From the entries below, list each line with "pvmove".

> Material provided
•••••

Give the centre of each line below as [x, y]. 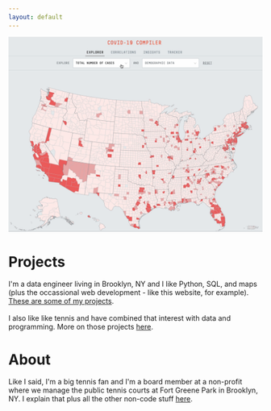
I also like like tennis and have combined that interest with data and [120, 318]
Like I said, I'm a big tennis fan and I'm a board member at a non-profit [125, 382]
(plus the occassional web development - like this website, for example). [129, 293]
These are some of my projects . [61, 301]
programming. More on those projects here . [81, 327]
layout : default [35, 17]
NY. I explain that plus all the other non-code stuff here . [101, 399]
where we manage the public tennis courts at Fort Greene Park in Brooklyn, [133, 390]
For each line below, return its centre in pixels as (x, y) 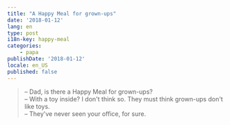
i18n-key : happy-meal (39, 40)
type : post (23, 33)
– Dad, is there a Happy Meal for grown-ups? (88, 92)
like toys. (37, 106)
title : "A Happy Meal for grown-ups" (62, 14)
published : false (32, 72)
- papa (29, 53)
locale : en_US (28, 65)
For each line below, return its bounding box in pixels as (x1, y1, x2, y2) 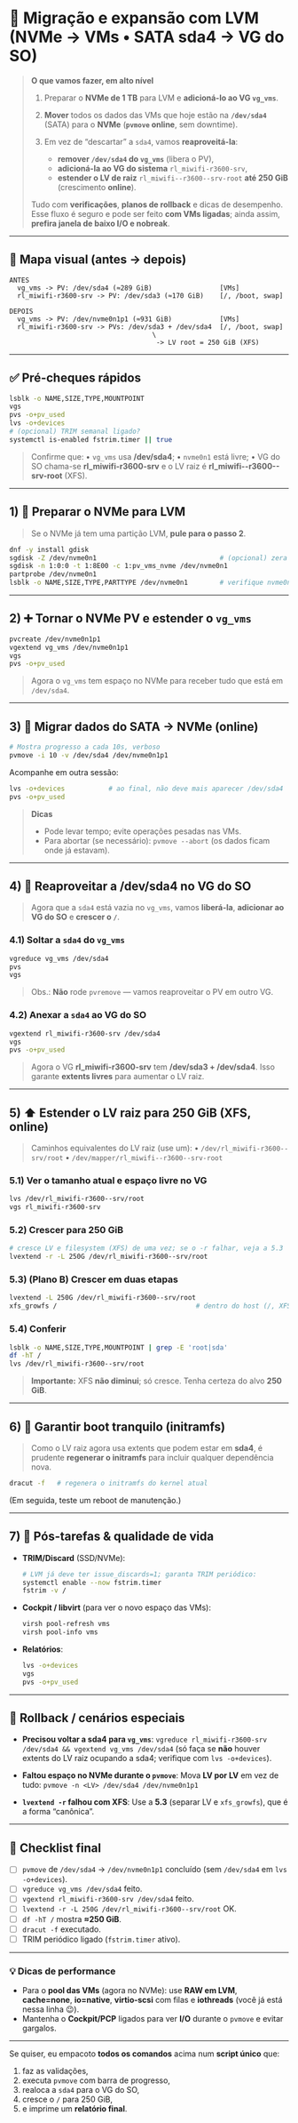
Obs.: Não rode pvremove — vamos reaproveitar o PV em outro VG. (30, 987, 274, 997)
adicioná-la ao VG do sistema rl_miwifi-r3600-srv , (57, 163, 248, 173)
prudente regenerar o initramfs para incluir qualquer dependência (30, 1452, 274, 1462)
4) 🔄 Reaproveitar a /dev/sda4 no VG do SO (9, 879, 252, 894)
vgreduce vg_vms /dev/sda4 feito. (21, 1884, 143, 1895)
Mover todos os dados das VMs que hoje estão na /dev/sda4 (43, 109, 268, 120)
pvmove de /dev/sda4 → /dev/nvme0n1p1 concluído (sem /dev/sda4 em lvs (21, 1864, 287, 1875)
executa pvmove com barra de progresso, (21, 2075, 171, 2086)

•••••

> Exercise answer
pvmove de /dev/sda4 → /dev/nvme0n1p1 concluído (sem /dev/sda4 em lvs (21, 1864, 287, 1875)
executa pvmove com barra de progresso, (21, 2075, 171, 2086)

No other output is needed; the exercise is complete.